Ambassador of Bangladesh to Ethiopia
- Incumbent
- Assumed office 4 July 2025
- President: Mohammed Shahabuddin
- Prime Minister: Muhammad Yunus (Chief Adviser of Bangladesh)
- Preceded by: Sikder Bodiruzzaman

Personal details
- Born: Joypurhat
- Spouse: Jobaida Khanam
- Relatives: Shafeenul Islam (brother)

Military service
- Allegiance: Bangladesh
- Branch/service: Bangladesh Air Force
- Rank: Air Vice-Marshal

= Sitwat Nayeem =

Air Vice Marshal Sitwat Nayeem is a two star air officer of the Bangladesh Air Force. He has been the ambassador of Bangladesh to Ethiopia since July 2025.

==Career==
Sitwat Nayeem graduated from Defence Services Command and Staff College (DSCSC) and earned a master's in military studies from National University, Bangladesh. He got his second staff course from Air Force Command College (AFCC), Beijing, China, and air war college course from Maxwell Air Force Base, Alabama, United States, and a master's in strategic studies. He is then graduated from National Defence College, Dhaka and achieved masters on social science in security and development from Bangladesh University of Professionals.

On 29 December 1991, Nayeem was commissioned in the Bangladesh Air Force in the General Duties (Pilot) branch.

Nayeem served two years in MONUSCO, the United Nations Organization Stabilization Mission in the Democratic Republic of the Congo. He served as chief waste management officer of Dhaka South City Corporation.

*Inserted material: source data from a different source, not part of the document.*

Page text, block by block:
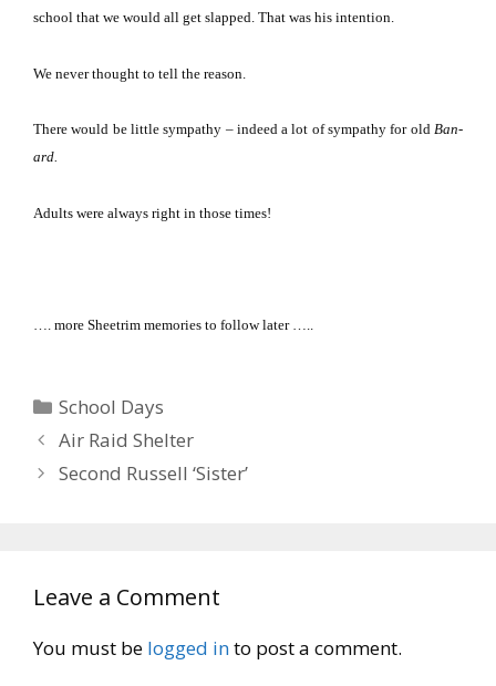
school that we would all get slapped. That was his intention.
We never thought to tell the reason.
There would be little sympathy – indeed a lot of sympathy for old Ban-
ard.
Adults were always right in those times!
…. more Sheetrim memories to follow later …..
Categories
School Days
Air Raid Shelter
Second Russell ‘Sister’
Leave a Comment
You must be logged into post a comment.

Nayeem served as the director of the Cyber Warfare and Information Technology Directorate at Air Headquarters in Dhaka until 2025.

==Personal life==
Nayeem is married to Jobaida Khanam and has two sons. Nayeem's father, Colonel Md Nurul Islam, an Army Medical Corps officer, served in the Bangladesh Army for 33 years before retiring in 1994. His brother, Mohammad Shafeenul Islam, is a retired major general in the Bangladesh Army and former Director General of Border Guard Bangladesh. His sister is Shahneela Islam.